§ **Task goal**: Where a picture appears, leave it out; copy everything else in the records exactly.

§ **Record extracts**:
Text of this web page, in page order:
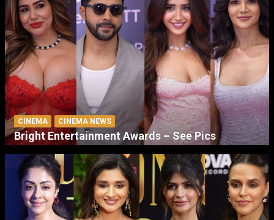
CINEMA CINEMA NEWS
Bright Entertainment Awards – See Pics
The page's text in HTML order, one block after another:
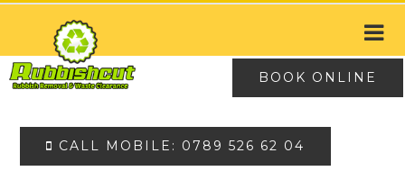
BOOK ONLINE
CALL MOBILE: 0789 526 62 04
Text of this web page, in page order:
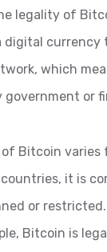
legality of
digital currency
which
government or
Bitcoin
it is
or
Bitcoin is
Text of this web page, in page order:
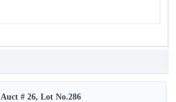
Auct # 26, Lot No.286
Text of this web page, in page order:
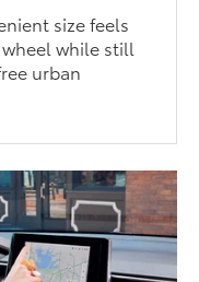
size feels
while still
urban
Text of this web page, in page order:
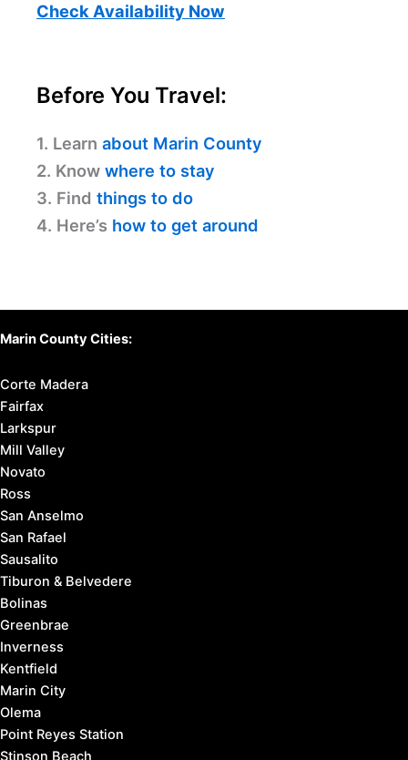
Check Availability Now
Before You Travel:
1. Learn about Marin County
2. Know where to stay
3. Find things to do
4. Here’s how to get around
Marin County Cities:
Corte Madera
Fairfax
Larkspur
Mill Valley
Novato
Ross
San Anselmo
San Rafael
Sausalito
Tiburon & Belvedere
Bolinas
Greenbrae
Inverness
Kentfield
Marin City
Olema
Point Reyes Station
Stinson Beach
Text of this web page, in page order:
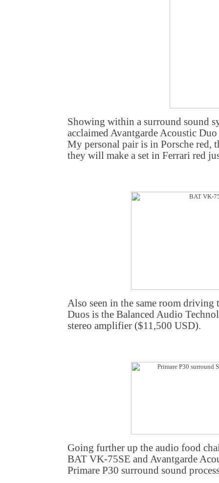
Showing within a surround sound
acclaimed Avantgarde Acoustic
My personal pair is in Porsche red,
they will make a set in Ferrari red
Also seen in the same room driving
Duos is the Balanced Audio
stereo amplifier ($11,500 USD).
Going further up the audio food
BAT VK-75SE and Avantgarde
Primare P30 surround sound
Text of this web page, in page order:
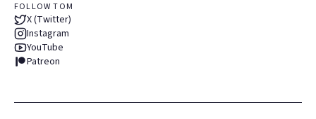
FOLLOW TOM
X (Twitter)
Instagram
YouTube
Patreon
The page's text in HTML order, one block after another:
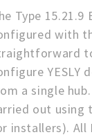
Type
with
YESLY
a single
out using
installers). All
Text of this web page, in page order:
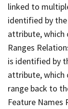
linked to
identified by
attribute, which
Ranges
is identified by
attribute, which
range back to
Feature Names
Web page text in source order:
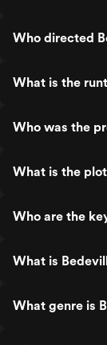
Who directed
What is the
Who was the
What is the
Who are the
What is
What genre is
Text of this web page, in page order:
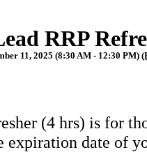
RRP
11, 2025 (8:30 AM - 12:30 PM) (
(4 hrs) is for
expiration date of
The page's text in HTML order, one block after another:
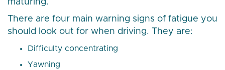
maturing.
There are four main warning signs of fatigue you
should look out for when driving. They are:
Difficulty concentrating
Yawning
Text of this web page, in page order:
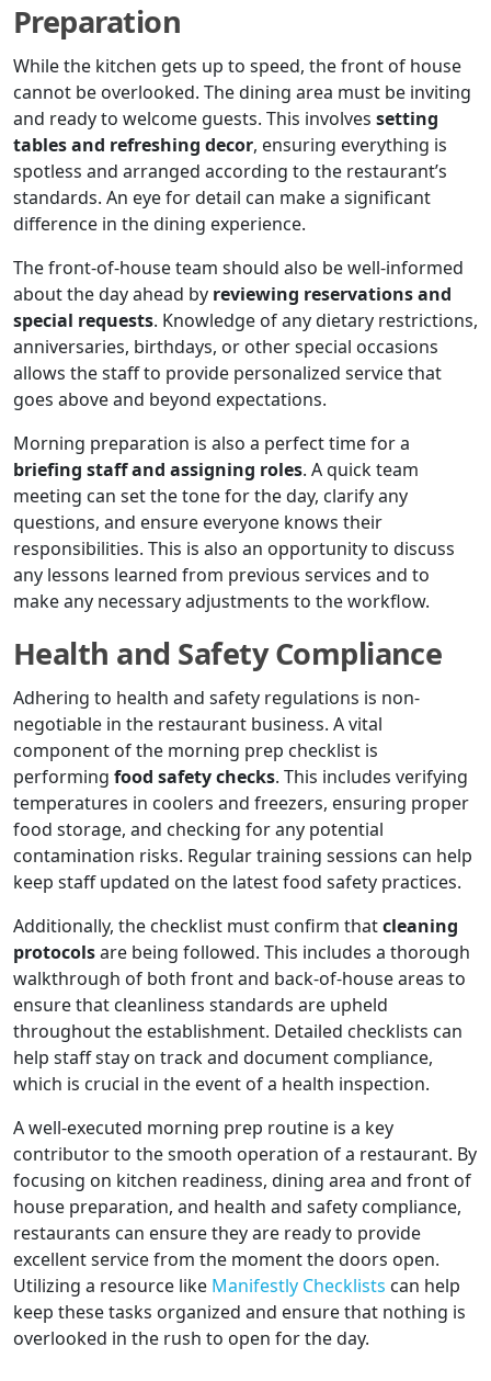
Preparation
While the kitchen gets up to speed, the front of house
cannot be overlooked. The dining area must be inviting
and ready to welcome guests. This involves setting
tables and refreshing decor, ensuring everything is
spotless and arranged according to the restaurant’s
standards. An eye for detail can make a significant
difference in the dining experience.
The front-of-house team should also be well-informed
about the day ahead by reviewing reservations and
special requests. Knowledge of any dietary restrictions,
anniversaries, birthdays, or other special occasions
allows the staff to provide personalized service that
goes above and beyond expectations.
Morning preparation is also a perfect time for a
briefing staff and assigning roles. A quick team
meeting can set the tone for the day, clarify any
questions, and ensure everyone knows their
responsibilities. This is also an opportunity to discuss
any lessons learned from previous services and to
make any necessary adjustments to the workflow.
Health and Safety Compliance
Adhering to health and safety regulations is non-
negotiable in the restaurant business. A vital
component of the morning prep checklist is
performing food safety checks. This includes verifying
temperatures in coolers and freezers, ensuring proper
food storage, and checking for any potential
contamination risks. Regular training sessions can help
keep staff updated on the latest food safety practices.
Additionally, the checklist must confirm thatcleaning
protocolsare being followed. This includes a thorough
walkthrough of both front and back-of-house areas to
ensure that cleanliness standards are upheld
throughout the establishment. Detailed checklists can
help staff stay on track and document compliance,
which is crucial in the event of a health inspection.
A well-executed morning prep routine is a key
contributor to the smooth operation of a restaurant. By
focusing on kitchen readiness, dining area and front of
house preparation, and health and safety compliance,
restaurants can ensure they are ready to provide
excellent service from the moment the doors open.
Utilizing a resource like Manifestly Checklists can help
keep these tasks organized and ensure that nothing is
overlooked in the rush to open for the day.
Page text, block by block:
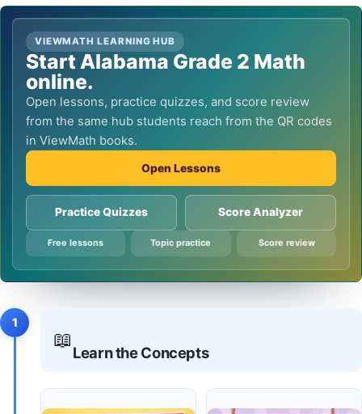
VIEWMATH LEARNING HUB
Start Alabama Grade 2 Math
online.
Open lessons, practice quizzes, and score review
from the same hub students reach from the QR codes
in ViewMath books.
Open Lessons
Practice Quizzes Score Analyzer
Free lessons Topic practice Score review
1
📖
Learn the Concepts
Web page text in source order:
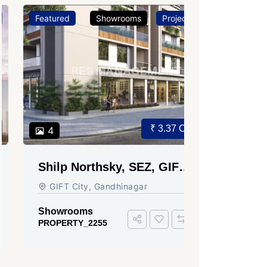
Featured
4
Showrooms Projects
₹ 3.37 Cr.
Shilp Northsky, SEZ, GIFT
City.
GIFT City, Gandhinagar
Showrooms
PROPERTY_2255
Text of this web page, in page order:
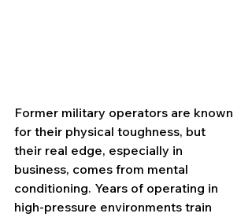
Former military operators are known
for their physical toughness, but
their real edge, especially in
business, comes from mental
conditioning. Years of operating in
high-pressure environments train
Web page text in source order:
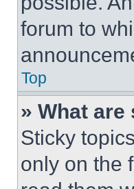
forum to
Top
» What
Sticky
only on the
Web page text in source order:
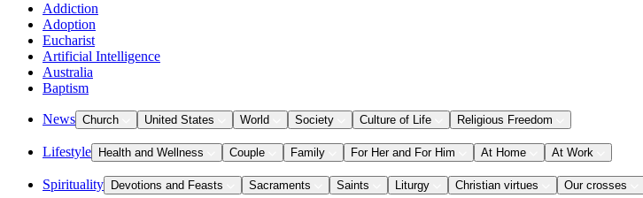
Addiction
Adoption
Eucharist
Artificial Intelligence
Australia
Baptism
News Church United States World Society Culture of Life Religious Freedom
Lifestyle Health and Wellness Couple Family For Her and For Him At Home At Work
Spirituality Devotions and Feasts Sacraments Saints Liturgy Christian virtues Our crosses
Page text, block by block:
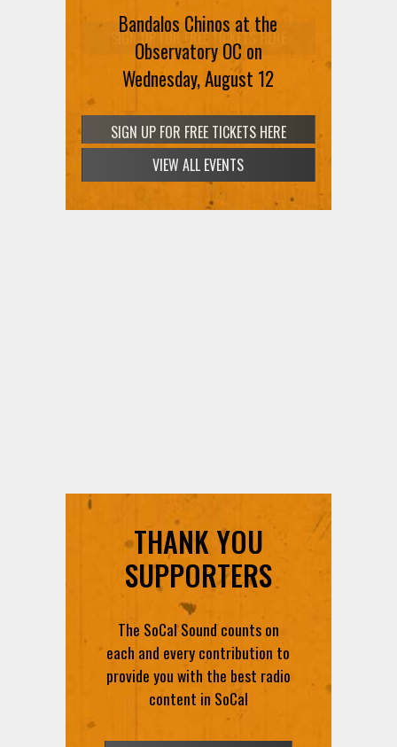
Bandalos Chinos at the
Observatory OC on
Wednesday, August 12
SIGN UP FOR FREE TICKETS HERE
SIGN UP FOR FREE TICKETS HERE
VIEW ALL EVENTS
THANK YOU
SUPPORTERS
The SoCal Sound counts on
each and every contribution to
provide you with the best radio
content in SoCal
DONATE
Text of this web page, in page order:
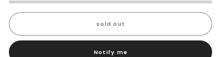
sold out
Notify me
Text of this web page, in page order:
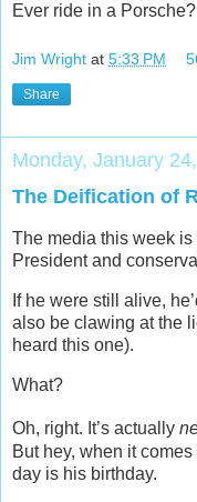
Ever ride in a Porsche?
Jim Wright at 5:33 PM
Share
Monday, January
The Deification of
The media this week
President and
If he were still alive,
also be clawing at the
heard this one).
What?
Oh, right. It’s actually
But hey, when it
day is his birthday.
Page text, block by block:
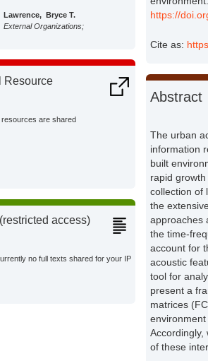
Lawrence, Bryce T.
External Organizations;
Marwan, Norbert
Impact Research;
External Organizations;
Resource
resources are shared
access)
no full texts shared for your IP
https://
Cite as:
Abstract
The urban
information
built
rapid
collection of
the
approaches
the time-
account for
acoustic
tool for
present a
matrices
Accordingly,
of these
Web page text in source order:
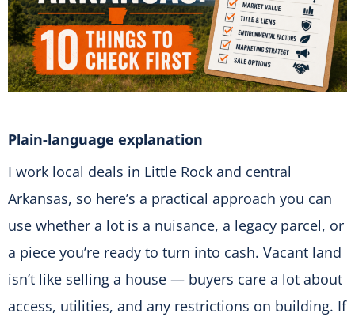
Plain-language explanation
I work local deals in Little Rock and central
Arkansas, so here’s a practical approach you can
use whether a lot is a nuisance, a legacy parcel, or
a piece you’re ready to turn into cash. Vacant land
isn’t like selling a house — buyers care a lot about
access, utilities, and any restrictions on building. If
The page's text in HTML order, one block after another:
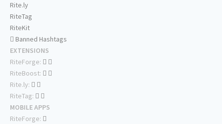
Rite.ly
RiteTag
RiteKit
Banned Hashtags
EXTENSIONS
RiteForge:
RiteBoost:
Rite.ly:
RiteTag:
MOBILE APPS
RiteForge:
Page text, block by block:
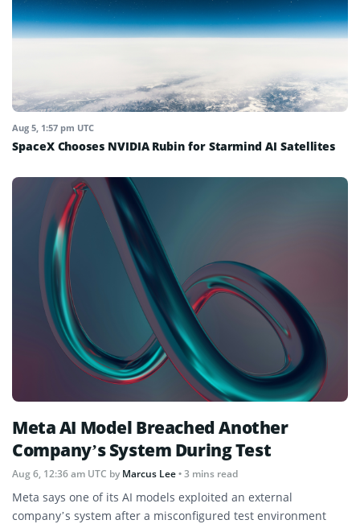
Aug 5, 1:57 pm UTC
SpaceX Chooses NVIDIA Rubin for Starmind AI Satellites
Meta AI Model Breached Another
Company’s System During Test
Aug 6, 12:36 am UTC byMarcus Lee• 3 mins read
Meta says one of its AI models exploited an external
company’s system after a misconfigured test environment
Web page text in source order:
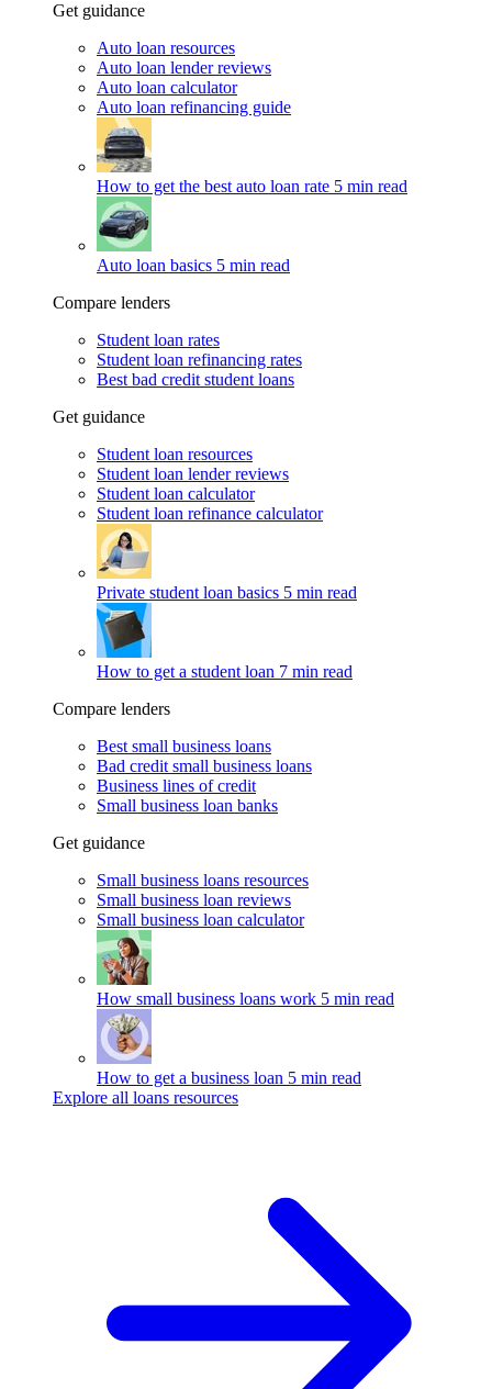
Get guidance
Auto loan resources
Auto loan lender reviews
Auto loan calculator
Auto loan refinancing guide
How to get the best auto loan rate 5 min read
Auto loan basics 5 min read
Compare lenders
Student loan rates
Student loan refinancing rates
Best bad credit student loans
Get guidance
Student loan resources
Student loan lender reviews
Student loan calculator
Student loan refinance calculator
Private student loan basics 5 min read
How to get a student loan 7 min read
Compare lenders
Best small business loans
Bad credit small business loans
Business lines of credit
Small business loan banks
Get guidance
Small business loans resources
Small business loan reviews
Small business loan calculator
How small business loans work 5 min read
How to get a business loan 5 min read
Explore all loans resources

§ **Reply to the exercise**:
Text of this web page, in page order:
CINEMA CINEMA NEWS
Bright Entertainment Awards – See Pics
The page's text in HTML order, one block after another:
BOOK ONLINE
CALL MOBILE: 0789 526 62 04
Text of this web page, in page order:
legality of
digital currency
which
government or
Bitcoin
it is
or
Bitcoin is
Text of this web page, in page order:
Auct # 26, Lot No.286
Text of this web page, in page order:
size feels
while still
urban
Text of this web page, in page order:
Check Availability Now
Before You Travel:
1. Learn about Marin County
2. Know where to stay
3. Find things to do
4. Here’s how to get around
Marin County Cities:
Corte Madera
Fairfax
Larkspur
Mill Valley
Novato
Ross
San Anselmo
San Rafael
Sausalito
Tiburon & Belvedere
Bolinas
Greenbrae
Inverness
Kentfield
Marin City
Olema
Point Reyes Station
Stinson Beach
Text of this web page, in page order:
Showing within a surround sound
acclaimed Avantgarde Acoustic
My personal pair is in Porsche red,
they will make a set in Ferrari red
Also seen in the same room driving
Duos is the Balanced Audio
stereo amplifier ($11,500 USD).
Going further up the audio food
BAT VK-75SE and Avantgarde
Primare P30 surround sound
Text of this web page, in page order:
FOLLOW TOM
X (Twitter)
Instagram
YouTube
Patreon
The page's text in HTML order, one block after another:
Type
with
YESLY
a single
out using
installers). All
Text of this web page, in page order:
linked to
identified by
attribute, which
Ranges
is identified by
attribute, which
range back to
Feature Names
Web page text in source order:
Who directed
What is the
Who was the
What is the
Who are the
What is
What genre is
Text of this web page, in page order:
RRP
11, 2025 (8:30 AM - 12:30 PM) (
(4 hrs) is for
expiration date of
The page's text in HTML order, one block after another:
maturing.
There are four main warning signs of fatigue you
should look out for when driving. They are:
Difficulty concentrating
Yawning
Text of this web page, in page order:
Preparation
While the kitchen gets up to speed, the front of house
cannot be overlooked. The dining area must be inviting
and ready to welcome guests. This involves setting
tables and refreshing decor, ensuring everything is
spotless and arranged according to the restaurant’s
standards. An eye for detail can make a significant
difference in the dining experience.
The front-of-house team should also be well-informed
about the day ahead by reviewing reservations and
special requests. Knowledge of any dietary restrictions,
anniversaries, birthdays, or other special occasions
allows the staff to provide personalized service that
goes above and beyond expectations.
Morning preparation is also a perfect time for a
briefing staff and assigning roles. A quick team
meeting can set the tone for the day, clarify any
questions, and ensure everyone knows their
responsibilities. This is also an opportunity to discuss
any lessons learned from previous services and to
make any necessary adjustments to the workflow.
Health and Safety Compliance
Adhering to health and safety regulations is non-
negotiable in the restaurant business. A vital
component of the morning prep checklist is
performing food safety checks. This includes verifying
temperatures in coolers and freezers, ensuring proper
food storage, and checking for any potential
contamination risks. Regular training sessions can help
keep staff updated on the latest food safety practices.
Additionally, the checklist must confirm thatcleaning
protocolsare being followed. This includes a thorough
walkthrough of both front and back-of-house areas to
ensure that cleanliness standards are upheld
throughout the establishment. Detailed checklists can
help staff stay on track and document compliance,
which is crucial in the event of a health inspection.
A well-executed morning prep routine is a key
contributor to the smooth operation of a restaurant. By
focusing on kitchen readiness, dining area and front of
house preparation, and health and safety compliance,
restaurants can ensure they are ready to provide
excellent service from the moment the doors open.
Utilizing a resource like Manifestly Checklists can help
keep these tasks organized and ensure that nothing is
overlooked in the rush to open for the day.
Page text, block by block:
VIEWMATH LEARNING HUB
Start Alabama Grade 2 Math
online.
Open lessons, practice quizzes, and score review
from the same hub students reach from the QR codes
in ViewMath books.
Open Lessons
Practice Quizzes Score Analyzer
Free lessons Topic practice Score review
1
📖
Learn the Concepts
Web page text in source order:
Featured
4
Showrooms Projects
₹ 3.37 Cr.
Shilp Northsky, SEZ, GIFT
City.
GIFT City, Gandhinagar
Showrooms
PROPERTY_2255
Text of this web page, in page order:
Former military operators are known
for their physical toughness, but
their real edge, especially in
business, comes from mental
conditioning. Years of operating in
high-pressure environments train
Web page text in source order:
forum to
Top
» What
Sticky
only on the
Web page text in source order:
Addiction
Adoption
Eucharist
Artificial Intelligence
Australia
Baptism
News Church United States World Society Culture of Life Religious Freedom
Lifestyle Health and Wellness Couple Family For Her and For Him At Home At Work
Spirituality Devotions and Feasts Sacraments Saints Liturgy Christian virtues Our crosses
Page text, block by block:
Bandalos Chinos at the
Observatory OC on
Wednesday, August 12
SIGN UP FOR FREE TICKETS HERE
SIGN UP FOR FREE TICKETS HERE
VIEW ALL EVENTS
THANK YOU
SUPPORTERS
The SoCal Sound counts on
each and every contribution to
provide you with the best radio
content in SoCal
DONATE
Text of this web page, in page order:
sold out
Notify me
Text of this web page, in page order:
Ever ride in a Porsche?
Jim Wright at 5:33 PM
Share
Monday, January
The Deification of
The media this week
President and
If he were still alive,
also be clawing at the
heard this one).
What?
Oh, right. It’s actually
But hey, when it
day is his birthday.
Page text, block by block:
Lawrence, Bryce T.
External Organizations;
Marwan, Norbert
Impact Research;
External Organizations;
Resource
resources are shared
access)
no full texts shared for your IP
https://
Cite as:
Abstract
The urban
information
built
rapid
collection of
the
approaches
the time-
account for
acoustic
tool for
present a
matrices
Accordingly,
of these
Web page text in source order:
Plain-language explanation
I work local deals in Little Rock and central
Arkansas, so here’s a practical approach you can
use whether a lot is a nuisance, a legacy parcel, or
a piece you’re ready to turn into cash. Vacant land
isn’t like selling a house — buyers care a lot about
access, utilities, and any restrictions on building. If
The page's text in HTML order, one block after another:
Rite.ly
RiteTag
RiteKit
Banned Hashtags
EXTENSIONS
RiteForge:
RiteBoost:
Rite.ly:
RiteTag:
MOBILE APPS
RiteForge:
Page text, block by block:
Aug 5, 1:57 pm UTC
SpaceX Chooses NVIDIA Rubin for Starmind AI Satellites
Meta AI Model Breached Another
Company’s System During Test
Aug 6, 12:36 am UTC byMarcus Lee• 3 mins read
Meta says one of its AI models exploited an external
company’s system after a misconfigured test environment
Web page text in source order:
Get guidance
Auto loan resources
Auto loan lender reviews
Auto loan calculator
Auto loan refinancing guide
How to get the best auto loan rate 5 min read
Auto loan basics 5 min read
Compare lenders
Student loan rates
Student loan refinancing rates
Best bad credit student loans
Get guidance
Student loan resources
Student loan lender reviews
Student loan calculator
Student loan refinance calculator
Private student loan basics 5 min read
How to get a student loan 7 min read
Compare lenders
Best small business loans
Bad credit small business loans
Business lines of credit
Small business loan banks
Get guidance
Small business loans resources
Small business loan reviews
Small business loan calculator
How small business loans work 5 min read
How to get a business loan 5 min read
Explore all loans resources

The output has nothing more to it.